/ASRTTS

ASR & TTS joint training, asr, tts, machine speech chain

Primary LanguagePython

Exploring Machine Speech Chain for Domain Adaptation

This is an implementation of the paper, based on the ESPnet. If you have any questions, please email to me(11930381@mail.sustech.edu.cn).

Requirements

Follow the installation method of espnet.
You should use torch==1.7.1.

Pretraining

You should download LibriSpeech and LibriTTS manually.
LibriSpeech: run ./pretrain_asr.sh under egs/librispeech/asr (The recipe train ASR model on LibriSpeech train-clean-460)
LibriTTS: run ./pretrain_tts.sh under egs/libritts/tts (The recipe train TTS model on LibriTTS train-clean-460)

Adaptation training

You should download TED-LIUM-1 manually.
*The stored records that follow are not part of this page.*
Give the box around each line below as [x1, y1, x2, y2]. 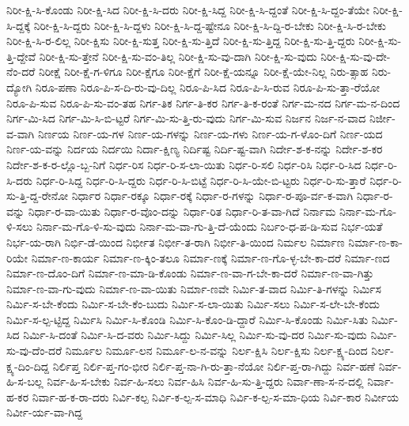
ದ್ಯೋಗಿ [6, 78, 32, 95]
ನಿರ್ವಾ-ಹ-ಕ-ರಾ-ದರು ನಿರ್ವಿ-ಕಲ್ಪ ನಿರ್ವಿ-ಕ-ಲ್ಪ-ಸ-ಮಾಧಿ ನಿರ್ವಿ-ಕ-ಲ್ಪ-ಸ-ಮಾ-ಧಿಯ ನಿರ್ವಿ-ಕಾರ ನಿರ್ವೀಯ [32, 388, 400, 405]
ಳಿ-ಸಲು [6, 218, 33, 235]
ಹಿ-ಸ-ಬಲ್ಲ [6, 373, 44, 390]
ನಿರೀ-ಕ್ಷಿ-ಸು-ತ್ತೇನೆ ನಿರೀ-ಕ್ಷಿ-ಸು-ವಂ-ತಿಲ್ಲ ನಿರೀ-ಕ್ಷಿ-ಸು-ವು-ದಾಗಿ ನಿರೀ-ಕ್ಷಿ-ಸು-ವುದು [39, 47, 317, 64]
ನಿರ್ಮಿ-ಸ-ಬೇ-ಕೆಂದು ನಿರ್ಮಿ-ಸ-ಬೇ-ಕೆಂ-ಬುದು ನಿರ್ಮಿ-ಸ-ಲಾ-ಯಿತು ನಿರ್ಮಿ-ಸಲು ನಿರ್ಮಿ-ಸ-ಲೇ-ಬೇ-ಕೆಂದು [6, 296, 381, 312]
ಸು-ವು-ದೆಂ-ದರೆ [6, 342, 62, 359]
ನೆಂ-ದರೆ [6, 63, 36, 80]
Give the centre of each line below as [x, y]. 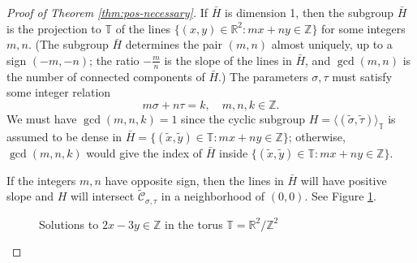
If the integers [41, 180]
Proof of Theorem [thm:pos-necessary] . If [107, 12]
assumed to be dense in [64, 136]
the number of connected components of [106, 76]
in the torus [193, 224]
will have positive [344, 180]
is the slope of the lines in [228, 60]
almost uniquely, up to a [332, 44]
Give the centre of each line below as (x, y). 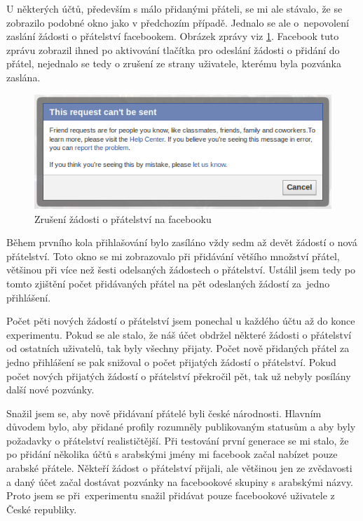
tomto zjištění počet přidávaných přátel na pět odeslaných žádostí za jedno (168, 283)
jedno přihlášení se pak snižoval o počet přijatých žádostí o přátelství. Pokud (171, 361)
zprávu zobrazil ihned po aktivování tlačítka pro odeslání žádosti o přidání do (173, 49)
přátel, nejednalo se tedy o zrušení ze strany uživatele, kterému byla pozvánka (174, 63)
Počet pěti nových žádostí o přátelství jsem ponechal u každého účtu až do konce (181, 321)
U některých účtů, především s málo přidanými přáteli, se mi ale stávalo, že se (174, 8)
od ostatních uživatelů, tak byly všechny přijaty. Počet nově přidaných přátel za (178, 348)
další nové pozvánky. (50, 390)
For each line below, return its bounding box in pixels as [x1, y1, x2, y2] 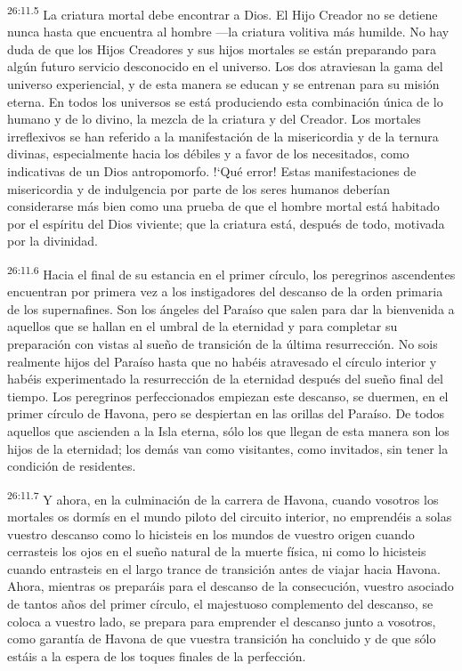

We give the punctuated TED_LIUM text under egs/tedlium/data path.
Execution directory(egs/tedlium/asrtts):
Run ./prepare_data.sh for preparing json file for training, and then run ./joint_training.sh for joint training.

Experimental options in joint_training.sh for the three-stage training

Stage 1:

update_asr=true
update_tts=false
update_tts2asr=true
filter_data=true
filter_thre=0.58
unpaired_aug=true

Stage 2:

asrexpdir= # change the path of asr baseline to the asr adaptation
update_asr=false
update_tts=true
update_tts2asr=true
filter_data=false
unpaired_aug=flase
tts_loss_weight=0.005

Stage 3:

ttsexpdir= # change the path of tts baseline to the tts adaptation
update_asr=false
update_tts=true
update_tts2asr=true
filter_data=true
filter_thre=0.58
unpaired_aug=true